Social and welfare issues

Meeting our challenges

 

How can we increase employment and strengthen social cohesion? The prime minister of Norway argues that we need urgent action to ensure that an entire generation of young people remains connected to the labour market. We must also address the issue of income distribution to protect the vulnerable and guarantee greater equality of opportunity across our societies.

Many countries are facing serious economic challenges in the aftermath of the global financial crisis in 2008, and even more so as a result of the current euro crisis. The advanced economies may have a prolonged downturn to contend with. In Europe, unemployment remains high, and is even increasing in some countries. A common experience is that high unemployment levels have a tendency to become persistent. A whole generation of young people may never gain a proper footing in the labour market. Measures to prevent this are urgently needed. Unemployment is the most important cause of social exclusion and poverty.

The OECD has done a lot of valuable work both on wellbeing and on income distribution and growth. We welcome this, and hope that the work now under way on “New Approaches to Economic Challenges” will bring us even further in understanding these connections. We also very much look forward to the analysis and results of the OECD Programme for the International Assessment of Adult Competencies (PIAAC), which will be published later this year. This study, the most comprehensive international survey of adult skills ever conducted, will give us vital new insights into how our education systems and labour markets work together.

Labour is our most valuable resource. High employment is a top policy priority in most countries. Some groups with weak ties to the labour market, such as young people and immigrants, are more exposed to labour market fluctuations than others. Young people have been particularly hard hit by the crisis in Europe. Just before the global financial crisis, youth unemployment in the euro area was about 15%. Now rates have passed 21%, and there are few signs of the trend reversing. In some European countries only around half of young people who want a job have been able to get one.

Studies show that long spells of unemployment when young can impair a person’s work performance later in life. Inactivity due to unemployment erodes skills and weakens the ties between the individual and the labour market, and ultimately society at large. Therefore, we must address high youth unemployment before it becomes a persistent problem.

Societies have always needed the skills, ideas and energy of young people in order to revitalise the labour force and drive their economies forward.
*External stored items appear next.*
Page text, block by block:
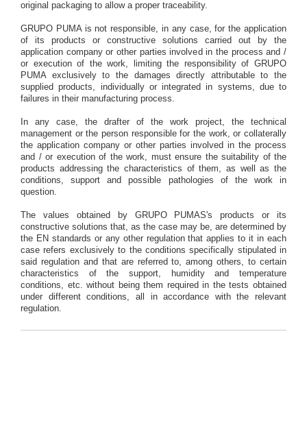
original packaging to allow a proper traceability.
GRUPO PUMA is not responsible, in any case, for the application
of its products or constructive solutions carried out by the
application company or other parties involved in the process and /
or execution of the work, limiting the responsibility of GRUPO
PUMA exclusively to the damages directly attributable to the
supplied products, individually or integrated in systems, due to
failures in their manufacturing process.
In any case, the drafter of the work project, the technical
management or the person responsible for the work, or collaterally
the application company or other parties involved in the process
and / or execution of the work, must ensure the suitability of the
products addressing the characteristics of them, as well as the
conditions, support and possible pathologies of the work in
question.
The values obtained by GRUPO PUMAS's products or its
constructive solutions that, as the case may be, are determined by
the EN standards or any other regulation that applies to it in each
case refers exclusively to the conditions specifically stipulated in
said regulation and that are referred to, among others, to certain
characteristics of the support, humidity and temperature
conditions, etc. without being them required in the tests obtained
under different conditions, all in accordance with the relevant
regulation.
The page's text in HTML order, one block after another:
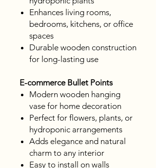
Enhances living rooms,
bedrooms, kitchens, or office
spaces
Durable wooden construction
for long-lasting use
E-commerce Bullet Points
Modern wooden hanging
vase for home decoration
Perfect for flowers, plants, or
hydroponic arrangements
Adds elegance and natural
charm to any interior
Easy to install on walls
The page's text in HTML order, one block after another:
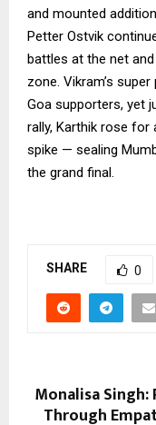
and mounted
Petter Ostvik
battles at the net
zone. Vikram’s
Goa supporters, yet
rally, Karthik rose for
spike — sealing
the grand final.
SHARE 0
Monalisa
Through
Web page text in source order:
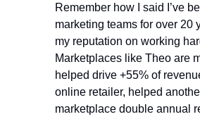
Remember how I said I’ve
marketing teams for over 20
my reputation on working
Marketplaces like Theo are
helped drive +55% of
online retailer, helped
marketplace double annual
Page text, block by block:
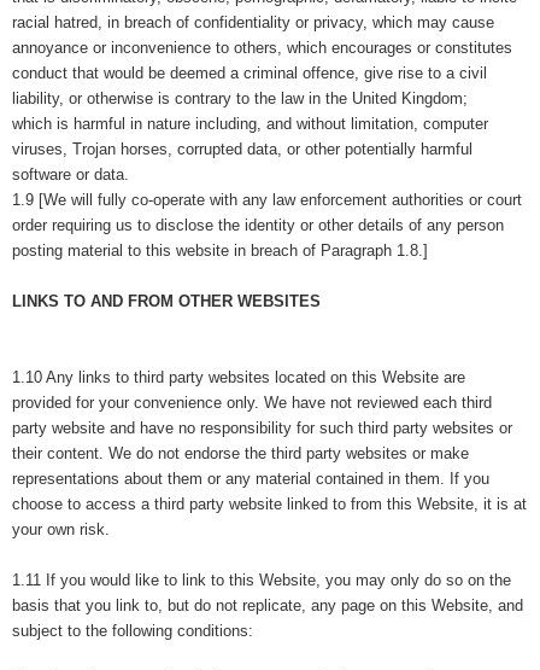
racial hatred, in breach of confidentiality or privacy, which may cause
annoyance or inconvenience to others, which encourages or constitutes
conduct that would be deemed a criminal offence, give rise to a civil
liability, or otherwise is contrary to the law in the United Kingdom;
which is harmful in nature including, and without limitation, computer
viruses, Trojan horses, corrupted data, or other potentially harmful
software or data.
1.9 [We will fully co-operate with any law enforcement authorities or court
order requiring us to disclose the identity or other details of any person
posting material to this website in breach of Paragraph 1.8.]
LINKS TO AND FROM OTHER WEBSITES
1.10 Any links to third party websites located on this Website are
provided for your convenience only. We have not reviewed each third
party website and have no responsibility for such third party websites or
their content. We do not endorse the third party websites or make
representations about them or any material contained in them. If you
choose to access a third party website linked to from this Website, it is at
your own risk.
1.11 If you would like to link to this Website, you may only do so on the
basis that you link to, but do not replicate, any page on this Website, and
subject to the following conditions:
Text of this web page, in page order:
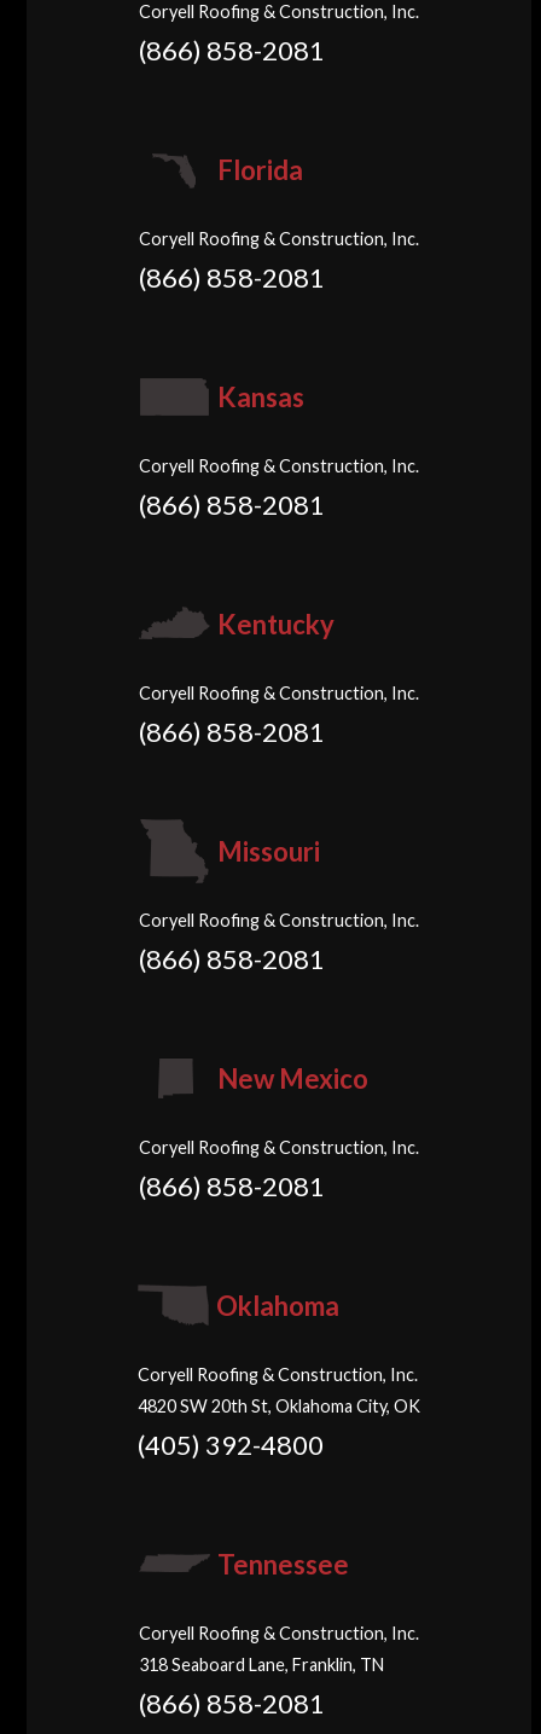
Coryell Roofing & Construction, Inc.
(866) 858-2081
Florida
Coryell Roofing & Construction, Inc.
(866) 858-2081
Kansas
Coryell Roofing & Construction, Inc.
(866) 858-2081
Kentucky
Coryell Roofing & Construction, Inc.
(866) 858-2081
Missouri
Coryell Roofing & Construction, Inc.
(866) 858-2081
New Mexico
Coryell Roofing & Construction, Inc.
(866) 858-2081
Oklahoma
Coryell Roofing & Construction, Inc.
4820 SW 20th St, Oklahoma City, OK
(405) 392-4800
Tennessee
Coryell Roofing & Construction, Inc.
318 Seaboard Lane, Franklin, TN
(866) 858-2081

Youth unemployment is not only a waste of human resources and talent–it also hampers renewal and regeneration.

Better and more inclusive education systems are necessary to meet these challenges. The OECD’s Programme for International Student Assessment (PISA) survey highlighted the importance of basic skills. Norway and several other countries have made efforts to enhance our primary and lower secondary education systems to better ensure that young people acquire the basic skills they need to enter the world of higher education and work with confidence. In the long term, this is the most effective means of reducing the number of students who leave school early.

At the same time, it is valid to ask whether more education automatically translates into better economic and social outcomes.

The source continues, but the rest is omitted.